EXERCISE AIM: Please give the lines below again exactly as they stand, from the one that contains "The success of" up to and including the one that contains "Government and CBE’s", leaving all pictures out.

INFORMATION PROVIDED:
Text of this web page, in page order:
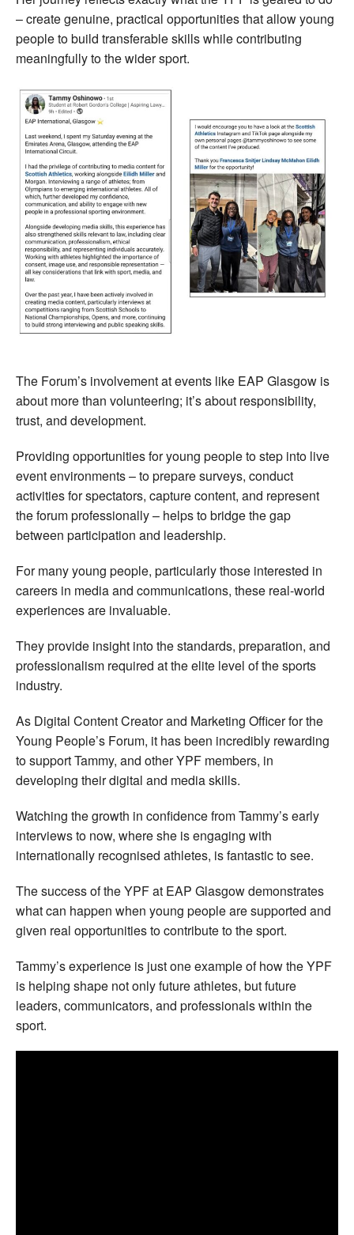
– create genuine, practical opportunities that allow young
people to build transferable skills while contributing
meaningfully to the wider sport.
The Forum’s involvement at events like EAP Glasgow is
about more than volunteering; it’s about responsibility,
trust, and development.
Providing opportunities for young people to step into live
event environments – to prepare surveys, conduct
activities for spectators, capture content, and represent
the forum professionally – helps to bridge the gap
between participation and leadership.
For many young people, particularly those interested in
careers in media and communications, these real-world
experiences are invaluable.
They provide insight into the standards, preparation, and
professionalism required at the elite level of the sports
industry.
As Digital Content Creator and Marketing Officer for the
Young People’s Forum, it has been incredibly rewarding
to support Tammy, and other YPF members, in
developing their digital and media skills.
Watching the growth in confidence from Tammy’s early
interviews to now, where she is engaging with
internationally recognised athletes, is fantastic to see.
The success of the YPF at EAP Glasgow demonstrates
what can happen when young people are supported and
given real opportunities to contribute to the sport.
Tammy’s experience is just one example of how the YPF
is helping shape not only future athletes, but future
leaders, communicators, and professionals within the
sport.
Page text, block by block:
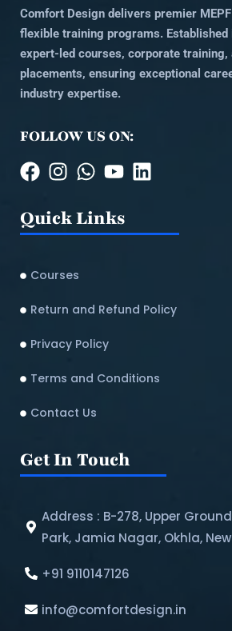
Comfort Design delivers premier
flexible training programs.
expert-led courses, corporate training,
placements, ensuring exceptional
industry expertise.
FOLLOW US ON:
Quick Links
Courses
Return and Refund Policy​
Privacy Policy
Terms and Conditions
Contact Us
Get In Touch
Address : B-278, Upper
Park, Jamia Nagar, Okhla, New
+91 9110147126
info@comfortdesign.in
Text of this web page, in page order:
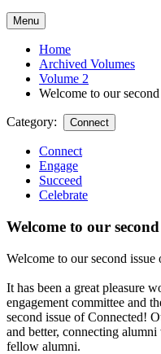
Menu
Home
Archived Volumes
Volume 2
Welcome to our
Category: Connect
Connect
Engage
Succeed
Celebrate
Welcome to our
Welcome to our second issue
It has been a great pleasure
engagement committee and
second issue of Connected!
and better, connecting
fellow alumni.
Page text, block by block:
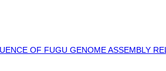
OF FUGU GENOME ASSEMBLY
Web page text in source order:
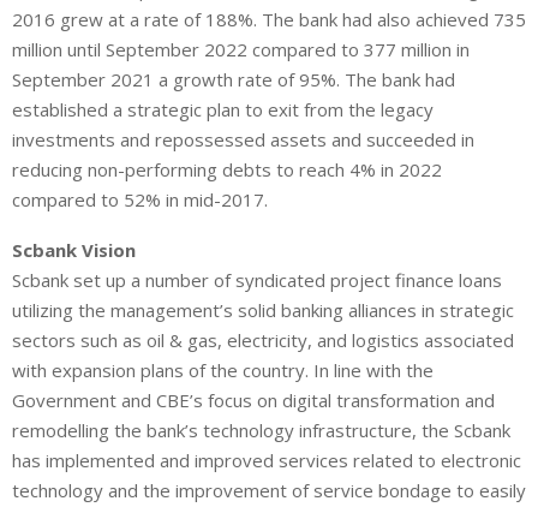
2016 grew at a rate of 188%. The bank had also achieved 735
million until September 2022 compared to 377 million in
September 2021 a growth rate of 95%. The bank had
established a strategic plan to exit from the legacy
investments and repossessed assets and succeeded in
reducing non-performing debts to reach 4% in 2022
compared to 52% in mid-2017.
Scbank Vision
Scbank set up a number of syndicated project finance loans
utilizing the management’s solid banking alliances in strategic
sectors such as oil & gas, electricity, and logistics associated
with expansion plans of the country. In line with the
Government and CBE’s focus on digital transformation and
remodelling the bank’s technology infrastructure, the Scbank
has implemented and improved services related to electronic
technology and the improvement of service bondage to easily
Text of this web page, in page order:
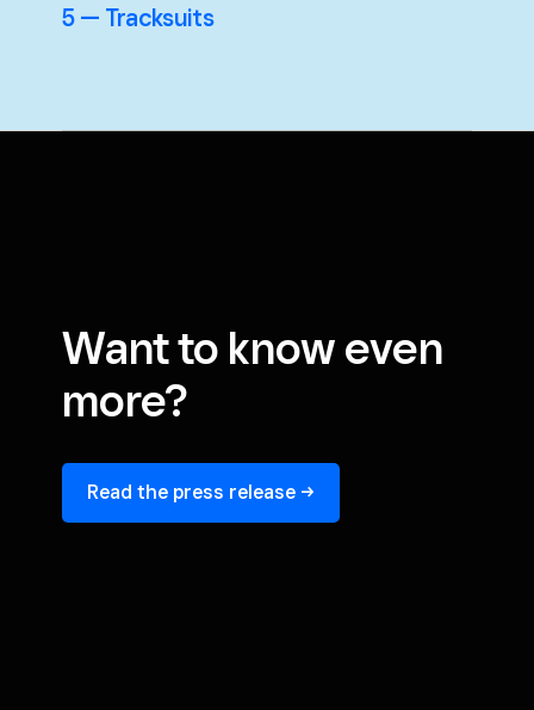
5 — Tracksuits
Want to know even
more?
Read the press release ->
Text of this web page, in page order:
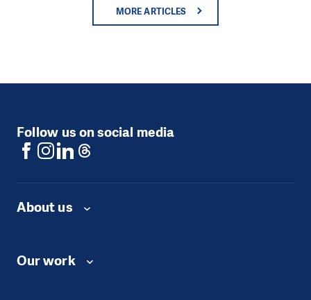
MORE ARTICLES
Follow us on social media
About us
Our work
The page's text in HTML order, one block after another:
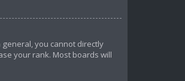
you cannot directly
your rank. Most boards will
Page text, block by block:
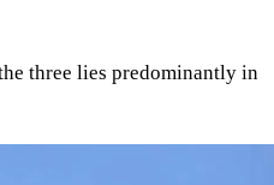
three lies predominantly in
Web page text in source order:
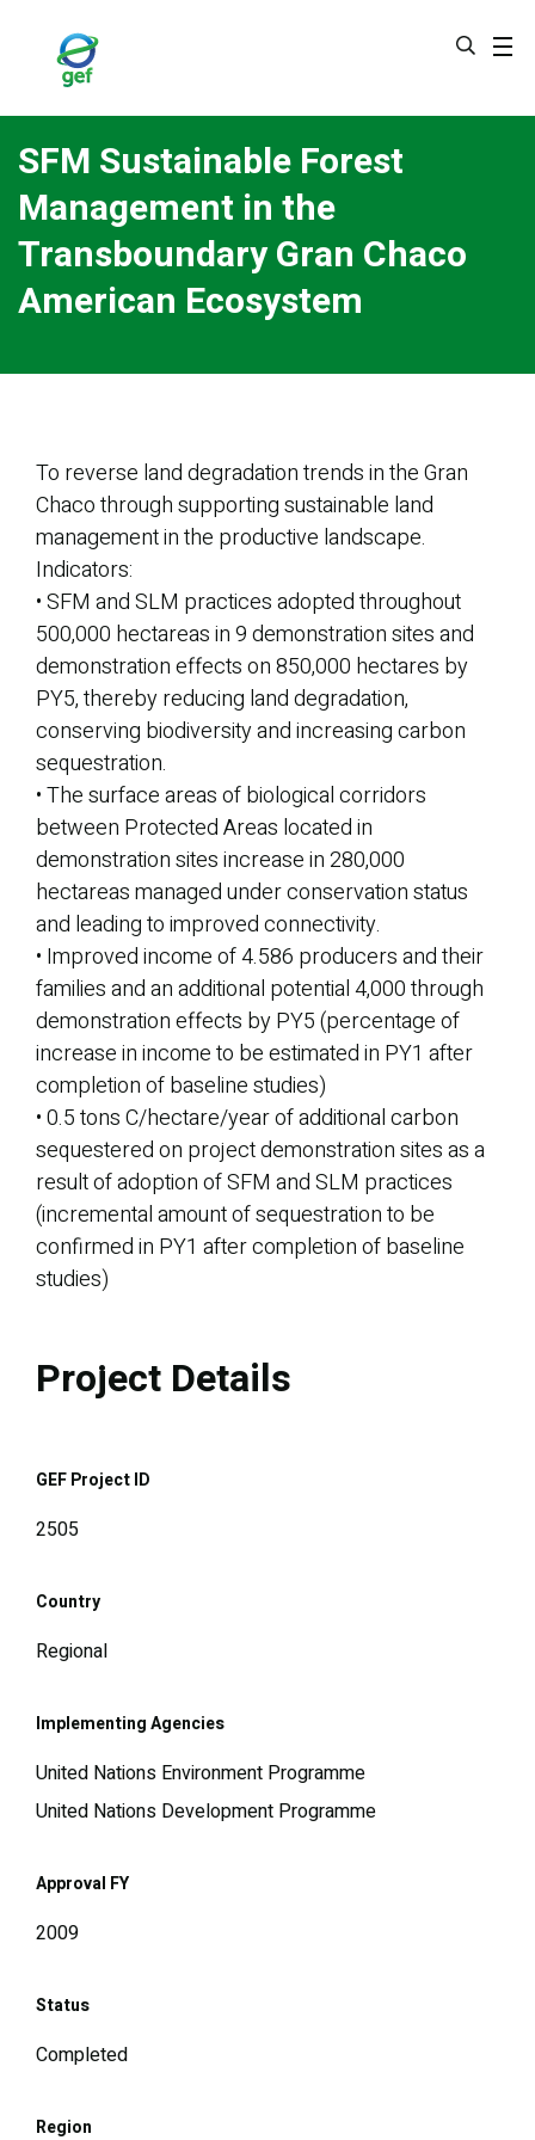
SFM Sustainable Forest
Management in the
Transboundary Gran Chaco
American Ecosystem
To reverse land degradation trends in the Gran
Chaco through supporting sustainable land
management in the productive landscape.
Indicators:
• SFM and SLM practices adopted throughout
500,000 hectareas in 9 demonstration sites and
demonstration effects on 850,000 hectares by
PY5, thereby reducing land degradation,
conserving biodiversity and increasing carbon
sequestration.
• The surface areas of biological corridors
between Protected Areas located in
demonstration sites increase in 280,000
hectareas managed under conservation status
and leading to improved connectivity.
• Improved income of 4.586 producers and their
families and an additional potential 4,000 through
demonstration effects by PY5 (percentage of
increase in income to be estimated in PY1 after
completion of baseline studies)
• 0.5 tons C/hectare/year of additional carbon
sequestered on project demonstration sites as a
result of adoption of SFM and SLM practices
(incremental amount of sequestration to be
confirmed in PY1 after completion of baseline
studies)
Project Details
GEF Project ID
2505
Country
Regional
Implementing Agencies
United Nations Environment Programme
United Nations Development Programme
Approval FY
2009
Status
Completed
Region
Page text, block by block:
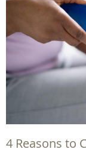
4 Reasons to

TASK RESULT:
The success of the YPF at EAP Glasgow demonstrates
what can happen when young people are supported and
given real opportunities to contribute to the sport.
Tammy’s experience is just one example of how the YPF
is helping shape not only future athletes, but future
leaders, communicators, and professionals within the
sport.
Page text, block by block:
Comfort Design delivers premier
flexible training programs.
expert-led courses, corporate training,
placements, ensuring exceptional
industry expertise.
FOLLOW US ON:
Quick Links
Courses
Return and Refund Policy​
Privacy Policy
Terms and Conditions
Contact Us
Get In Touch
Address : B-278, Upper
Park, Jamia Nagar, Okhla, New
+91 9110147126
info@comfortdesign.in
Text of this web page, in page order:
Menu
Home
Archived Volumes
Volume 2
Welcome to our
Category: Connect
Connect
Engage
Succeed
Celebrate
Welcome to our
Welcome to our second issue
It has been a great pleasure
engagement committee and
second issue of Connected!
and better, connecting
fellow alumni.
Page text, block by block:
OF FUGU GENOME ASSEMBLY
Web page text in source order:
2016 grew at a rate of 188%. The bank had also achieved 735
million until September 2022 compared to 377 million in
September 2021 a growth rate of 95%. The bank had
established a strategic plan to exit from the legacy
investments and repossessed assets and succeeded in
reducing non-performing debts to reach 4% in 2022
compared to 52% in mid-2017.
Scbank Vision
Scbank set up a number of syndicated project finance loans
utilizing the management’s solid banking alliances in strategic
sectors such as oil & gas, electricity, and logistics associated
with expansion plans of the country. In line with the
Government and CBE’s focus on digital transformation and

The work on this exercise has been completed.